For her part, President Chamorro last October tried to include more extreme elements of both the her alliance and the Sandinista movement in a negotiation process called concertation. But the independent labor unions and a business association that supported Chamorro failed to agree to the pact between the government and the Sandinista labor unions banning layoffs or strikes during the following six months.

As a result, the most alienated sector is the most hard-line element in Chamorro's alliance. Its members feel that the president has been unable to solve the economic crisis resulting from the Sandinista monopoly over state jobs, creating Latin America's largest budget deficit. Economists at the Central Institute for Business Management estimate that four stable private-sector jobs are lost for every Sandinista state employee paid out of the deficit.

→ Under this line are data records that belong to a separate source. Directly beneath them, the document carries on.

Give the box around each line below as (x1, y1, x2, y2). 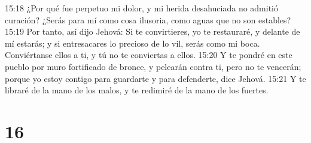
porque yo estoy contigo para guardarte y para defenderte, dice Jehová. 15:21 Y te (5, 72, 306, 84)
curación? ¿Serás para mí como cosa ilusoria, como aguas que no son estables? (5, 13, 291, 26)
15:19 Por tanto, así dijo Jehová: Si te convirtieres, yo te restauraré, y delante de (5, 25, 300, 38)
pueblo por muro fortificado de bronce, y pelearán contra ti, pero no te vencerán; (5, 60, 301, 72)
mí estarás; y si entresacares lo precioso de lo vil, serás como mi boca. (5, 36, 260, 49)
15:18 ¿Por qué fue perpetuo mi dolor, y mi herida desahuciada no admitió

Chamorro's fiscal policy defies the economic law that no country can live beyond its means. The US has an enormous deficit as well, but, unlike Nicaragua, it has foreign lenders to finance it. At least two studies by outside economists from the US and Colombia have advised Chamorro to cut the deficit, but to no avail. Now the president has a Costa Rican team that presumably will repeat the same message: Stop printing money!

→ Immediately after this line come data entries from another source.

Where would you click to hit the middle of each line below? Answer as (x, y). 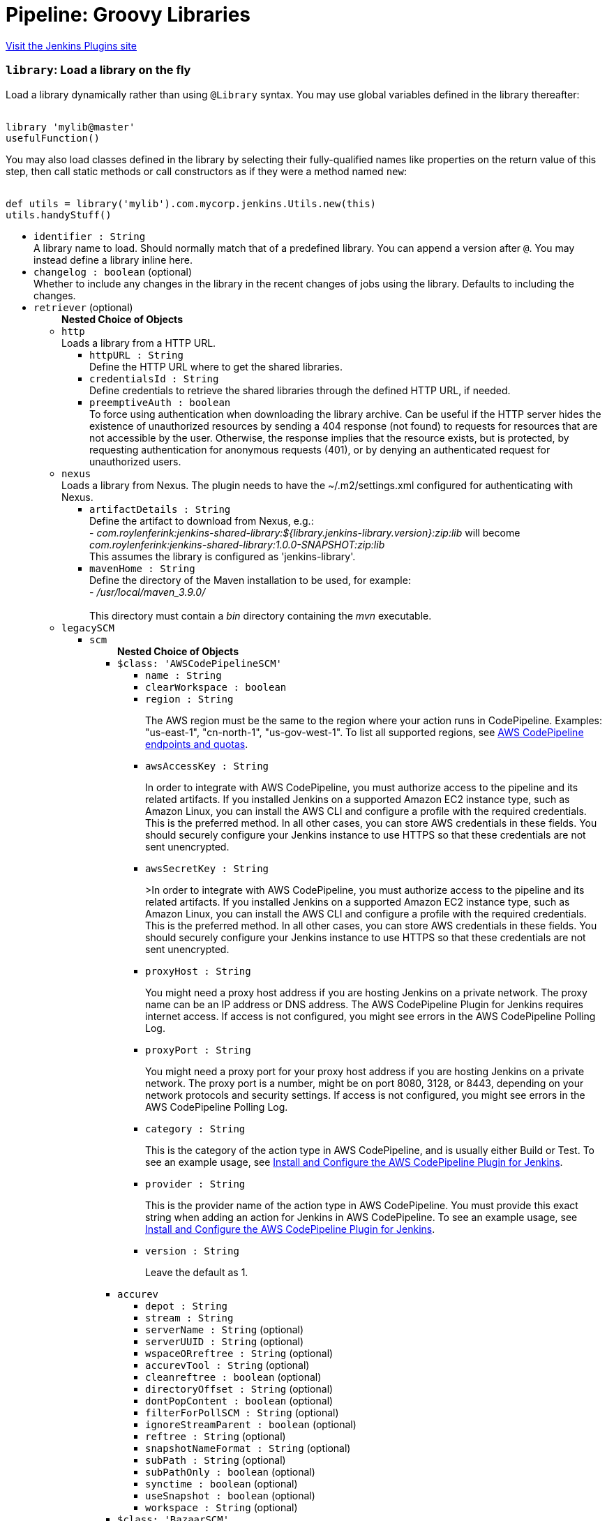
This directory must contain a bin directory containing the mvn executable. (261, 615)
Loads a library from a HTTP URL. (139, 343)
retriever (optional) (83, 307)
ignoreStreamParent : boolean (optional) (251, 1424)
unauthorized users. (135, 461)
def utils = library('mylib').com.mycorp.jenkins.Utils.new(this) (191, 203)
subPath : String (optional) (216, 1460)
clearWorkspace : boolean (216, 687)

Nicaragua can expect more courage from its leader. Chamorro needs to find a negotiated way to lay off tens of thousands of Sandinista employees. If they choose to strike without negotiating or voting, as required by law, Chamorro should insist that the Sandinista military arrest them, as she refused to order them to do last May and July. Otherwise President Chamorro will be long remembered for bringing Nicaragua peace, but losing its democracy to a failure of political and economic discipline.